Design and construction
- Architects: C.H. Whiteford, Northam (1891), T.B. Jackson, Perth (1904),
- Architecture firm: Cavanagh, Cavanagh and Allom (1937)
- Main contractor: George Henry Hasell (1864), H. Davey (1899)

References
- Toodyay municipal inventory

= Victoria Hotel (Toodyay) =

Hotel in Toodyay, Western Australia

The Victoria Hotel is a hotel located on Stirling Terrace in Toodyay, Western Australia. The site was classified by the National Trust of Australia in 1977 and added to the Register of National Estates in 1980.

==History==
The village of Toodyay was established in 1836. In 1864, George Hasell constructed a single storey building to be a store, owned and operated by James Thomas Woods. The bricks were made at the riverside and the lime was carried in from Clackline. Woods obtained a storekeeper's gallon licence and in 1875, added eight rooms to the store. From 1880, the "long room" functioned as a ballroom and hosted dances. In 1882, Woods applied for a Billiard and Bagatelle License. In 1888 Woods converted the store into a licensed premises, which he called the Victoria Hotel.

In 1892, Charles Corpaccioli leased the Victoria Hotel from J.T. Woods for a yearly rental of £100. In 1894 the first annual dinner of the Toodyay Vine and Fruitgrowers’ Association overtaxed the capacity of the dining room when 60-70 gentlemen sat down for a meal and "over a score were unable to find seats". Also in January 1894, ice cream was introduced at the hotel.

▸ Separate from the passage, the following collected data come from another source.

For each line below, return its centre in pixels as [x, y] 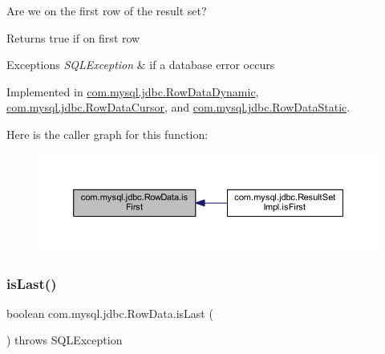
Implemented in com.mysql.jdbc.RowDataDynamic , [133, 91]
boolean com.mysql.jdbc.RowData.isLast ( [110, 313]
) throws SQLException [65, 340]
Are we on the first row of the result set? [107, 10]
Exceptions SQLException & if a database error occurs [141, 65]
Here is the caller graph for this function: [107, 134]
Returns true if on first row [73, 37]
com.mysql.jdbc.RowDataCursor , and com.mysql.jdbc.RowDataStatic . [178, 107]
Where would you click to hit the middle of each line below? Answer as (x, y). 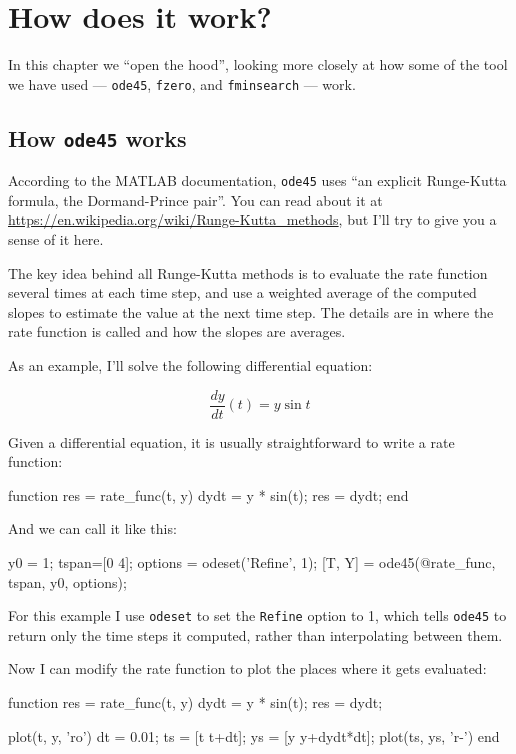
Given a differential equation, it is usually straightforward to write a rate (231, 441)
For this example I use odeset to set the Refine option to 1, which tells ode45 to (257, 615)
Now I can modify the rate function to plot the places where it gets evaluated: (247, 668)
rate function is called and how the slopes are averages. (177, 331)
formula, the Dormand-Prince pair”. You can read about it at (195, 199)
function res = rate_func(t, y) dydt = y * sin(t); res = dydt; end (208, 494)
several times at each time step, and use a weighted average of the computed (242, 292)
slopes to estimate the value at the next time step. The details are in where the (251, 311)
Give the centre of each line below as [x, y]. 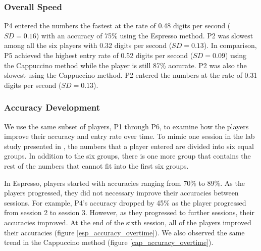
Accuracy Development [52, 107]
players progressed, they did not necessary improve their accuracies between [121, 193]
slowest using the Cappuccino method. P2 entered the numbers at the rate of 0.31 [131, 75]
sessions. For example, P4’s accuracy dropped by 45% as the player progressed [125, 202]
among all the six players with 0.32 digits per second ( [88, 45]
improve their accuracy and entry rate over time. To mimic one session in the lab [129, 136]
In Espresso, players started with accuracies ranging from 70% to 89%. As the [124, 183]
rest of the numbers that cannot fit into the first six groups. [96, 165]
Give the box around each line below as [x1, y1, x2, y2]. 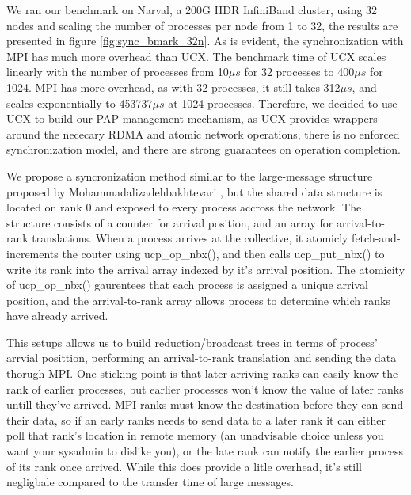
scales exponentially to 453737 [6, 94, 153, 111]
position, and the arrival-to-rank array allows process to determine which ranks [6, 291, 390, 308]
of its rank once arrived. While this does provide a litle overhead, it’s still [6, 458, 362, 474]
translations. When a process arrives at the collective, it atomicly [32, 230, 348, 246]
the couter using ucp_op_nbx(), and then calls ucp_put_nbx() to [62, 245, 385, 261]
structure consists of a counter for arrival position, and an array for [6, 214, 333, 230]
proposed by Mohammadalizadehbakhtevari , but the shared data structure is [6, 183, 382, 200]
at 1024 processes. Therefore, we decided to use [168, 94, 398, 111]
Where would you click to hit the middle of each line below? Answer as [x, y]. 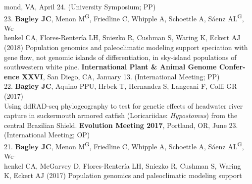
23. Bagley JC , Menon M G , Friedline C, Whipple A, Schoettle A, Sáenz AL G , [124, 17]
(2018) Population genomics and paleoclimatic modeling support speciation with [126, 47]
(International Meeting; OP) [47, 135]
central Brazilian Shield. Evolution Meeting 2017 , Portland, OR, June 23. [121, 125]
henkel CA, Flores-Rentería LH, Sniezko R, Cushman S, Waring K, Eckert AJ [122, 37]
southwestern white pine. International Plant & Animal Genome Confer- [125, 67]
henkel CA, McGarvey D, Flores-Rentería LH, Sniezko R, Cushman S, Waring [123, 165]
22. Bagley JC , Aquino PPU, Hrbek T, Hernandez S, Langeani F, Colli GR [121, 86]
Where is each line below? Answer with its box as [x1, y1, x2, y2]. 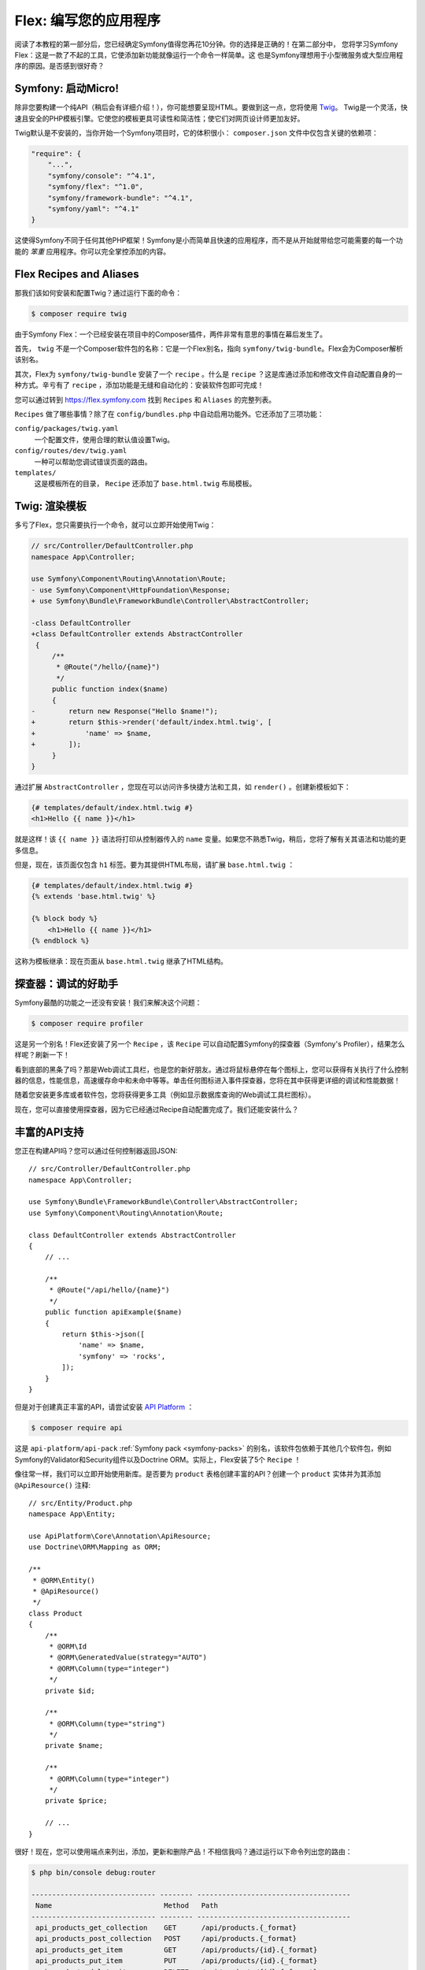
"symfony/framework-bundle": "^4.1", [47, 193, 194, 203]
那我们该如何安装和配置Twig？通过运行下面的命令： [14, 288, 183, 297]
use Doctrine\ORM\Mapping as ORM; [28, 1543, 161, 1552]
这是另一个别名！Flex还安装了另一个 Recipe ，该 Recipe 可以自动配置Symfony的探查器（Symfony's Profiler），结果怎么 [14, 1039, 405, 1048]
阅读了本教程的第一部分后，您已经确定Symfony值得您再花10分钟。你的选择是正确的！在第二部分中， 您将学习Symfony [14, 39, 398, 49]
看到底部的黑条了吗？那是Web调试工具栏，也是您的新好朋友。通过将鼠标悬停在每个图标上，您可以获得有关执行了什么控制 [14, 1065, 408, 1074]
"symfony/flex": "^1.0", [47, 182, 144, 191]
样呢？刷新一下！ [14, 1050, 70, 1060]
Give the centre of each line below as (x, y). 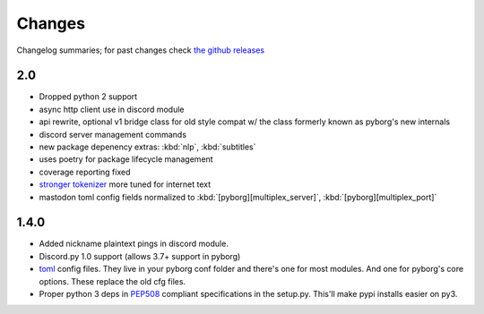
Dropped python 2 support (88, 97)
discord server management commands (113, 134)
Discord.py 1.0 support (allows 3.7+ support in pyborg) (140, 256)
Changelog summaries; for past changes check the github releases (140, 50)
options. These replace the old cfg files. (112, 281)
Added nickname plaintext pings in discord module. (134, 244)
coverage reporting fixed (85, 172)
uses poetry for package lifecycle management (126, 159)
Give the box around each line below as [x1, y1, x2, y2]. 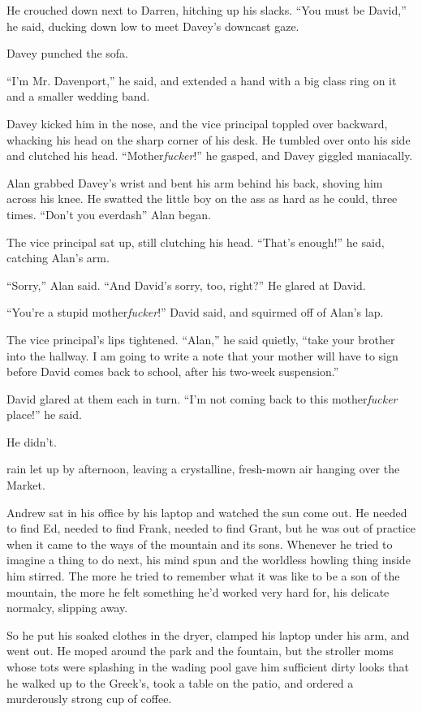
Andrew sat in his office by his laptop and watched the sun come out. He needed [6, 503, 407, 520]
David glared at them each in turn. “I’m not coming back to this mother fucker [6, 390, 398, 407]
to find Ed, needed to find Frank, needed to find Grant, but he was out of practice [6, 520, 416, 537]
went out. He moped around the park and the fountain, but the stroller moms [6, 642, 394, 659]
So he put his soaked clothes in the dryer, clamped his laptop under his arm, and [6, 626, 410, 643]
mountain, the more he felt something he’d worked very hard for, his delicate [6, 583, 390, 600]
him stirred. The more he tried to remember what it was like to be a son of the [6, 567, 400, 585]
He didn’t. [6, 433, 57, 450]
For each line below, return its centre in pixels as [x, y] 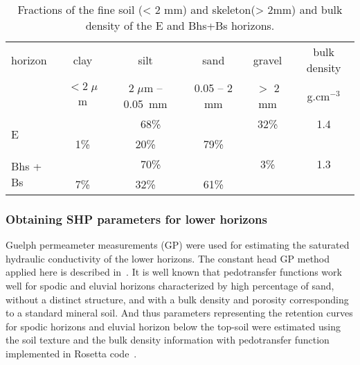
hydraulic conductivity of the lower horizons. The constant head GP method [168, 258]
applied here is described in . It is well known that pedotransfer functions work [174, 272]
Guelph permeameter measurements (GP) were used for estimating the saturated [178, 245]
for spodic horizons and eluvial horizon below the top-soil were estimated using [173, 326]
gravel [268, 60]
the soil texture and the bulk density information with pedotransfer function [168, 340]
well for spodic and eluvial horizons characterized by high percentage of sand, [170, 285]
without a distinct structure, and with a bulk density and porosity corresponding [177, 299]
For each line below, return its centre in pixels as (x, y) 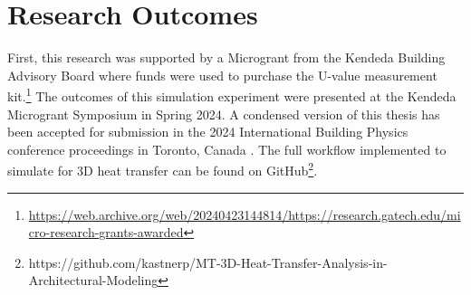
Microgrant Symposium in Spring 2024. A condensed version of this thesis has (224, 114)
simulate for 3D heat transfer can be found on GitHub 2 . (163, 169)
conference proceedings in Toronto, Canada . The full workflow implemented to (227, 149)
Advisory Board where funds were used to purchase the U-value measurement (222, 75)
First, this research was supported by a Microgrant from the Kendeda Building (226, 57)
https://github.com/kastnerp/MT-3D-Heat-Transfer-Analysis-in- (208, 262)
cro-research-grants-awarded (106, 232)
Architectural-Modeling (93, 280)
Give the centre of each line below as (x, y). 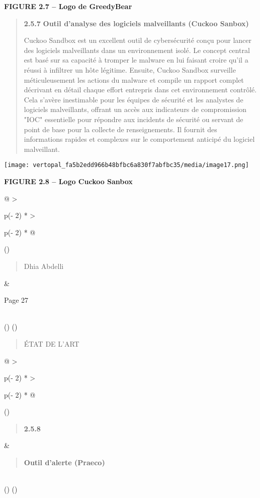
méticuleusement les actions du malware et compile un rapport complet (134, 79)
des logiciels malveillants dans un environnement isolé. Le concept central (137, 50)
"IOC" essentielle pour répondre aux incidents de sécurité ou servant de (134, 119)
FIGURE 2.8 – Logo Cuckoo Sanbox (68, 181)
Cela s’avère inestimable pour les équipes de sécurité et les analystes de (134, 99)
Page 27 (16, 300)
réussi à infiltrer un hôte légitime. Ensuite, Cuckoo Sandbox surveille (130, 69)
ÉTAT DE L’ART (52, 343)
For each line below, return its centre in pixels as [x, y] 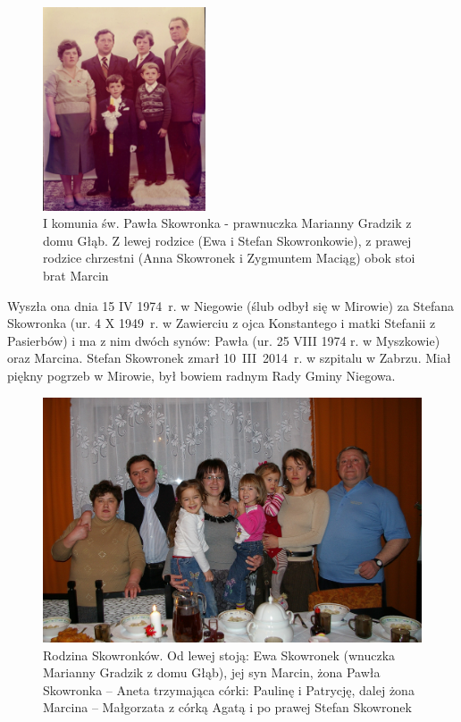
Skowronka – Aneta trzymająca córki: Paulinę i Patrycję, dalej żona [229, 689]
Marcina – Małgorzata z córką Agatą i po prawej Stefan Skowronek [227, 707]
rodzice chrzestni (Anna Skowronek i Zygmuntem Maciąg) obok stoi [229, 258]
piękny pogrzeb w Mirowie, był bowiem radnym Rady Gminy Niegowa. [201, 375]
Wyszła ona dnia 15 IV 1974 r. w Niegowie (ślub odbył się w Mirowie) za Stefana [231, 305]
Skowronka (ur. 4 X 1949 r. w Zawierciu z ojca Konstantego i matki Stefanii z [222, 323]
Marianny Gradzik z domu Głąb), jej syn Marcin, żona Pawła [212, 672]
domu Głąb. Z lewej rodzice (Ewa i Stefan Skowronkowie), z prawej [227, 240]
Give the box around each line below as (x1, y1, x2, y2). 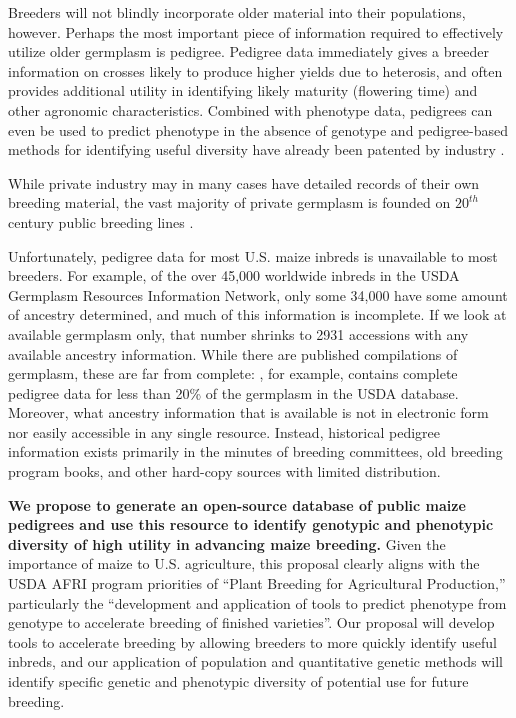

In 1896, James Butler was the licensee followed by John F. Cavanah in 1897. In March 1898, the Northam Advertiser mentioned bricks being on site for extensions to the hotel. In September 1899, the same newspaper also noted a billiard room adjoining the hotel (now evolved into the present day Victoria Billiard Saloon) was nearing completion. The billiard hall was positioned behind a hairdresser and a second shop, which was being enlarged for a jeweler.

In December 1900, Mr. Cavanah died and his widow, M.H. Cavanah, became the proprietress of the hotel. In September 1902, she married Frederick George Ashbourne Treadgold, who became the licensee in 1902.

In January 1903, the Victoria Hotel was the only hotel in Toodyay with ice. In late 1903, a tender was accepted for the erection of a second storey along with other improvements. Mr. Treadgold was given permission to erect a balcony over the footpath in front of the hotel. The second storey was completed in 1904.

In 1906, Thomas John Donegan had taken over management of the Victoria Hotel and, in 1908, had an annex added to the western section of the building. The cordials and aerated waters required for the hotel were manufactured on the premises.
Before World War I the hotel was the rendezvous of the local volunteer Light Horse Regiment. In 1935, Patrick "Paddy" Andrew Connolly, James Ryan and Sydney Herbert Reidy-Crofts bought the hotel from Donegan.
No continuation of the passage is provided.